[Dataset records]
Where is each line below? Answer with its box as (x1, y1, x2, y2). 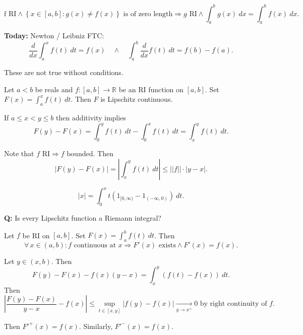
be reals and (35, 84, 73, 94)
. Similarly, (79, 320, 113, 331)
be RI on (22, 230, 50, 240)
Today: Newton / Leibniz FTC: (4, 30, 104, 41)
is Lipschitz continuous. (100, 94, 173, 104)
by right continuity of (200, 300, 267, 308)
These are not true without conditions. (4, 67, 124, 78)
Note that (4, 148, 34, 159)

# What you have to do:
Exactly reproduce the lines from the one containing "be reals and (35, 84, 73, 94)" through the end of the records, and only those lines.

# Solution for this exercise:
be reals and (35, 84, 73, 94)
. Similarly, (79, 320, 113, 331)
be RI on (22, 230, 50, 240)
Today: Newton / Leibniz FTC: (4, 30, 104, 41)
is Lipschitz continuous. (100, 94, 173, 104)
by right continuity of (200, 300, 267, 308)
These are not true without conditions. (4, 67, 124, 78)
Note that (4, 148, 34, 159)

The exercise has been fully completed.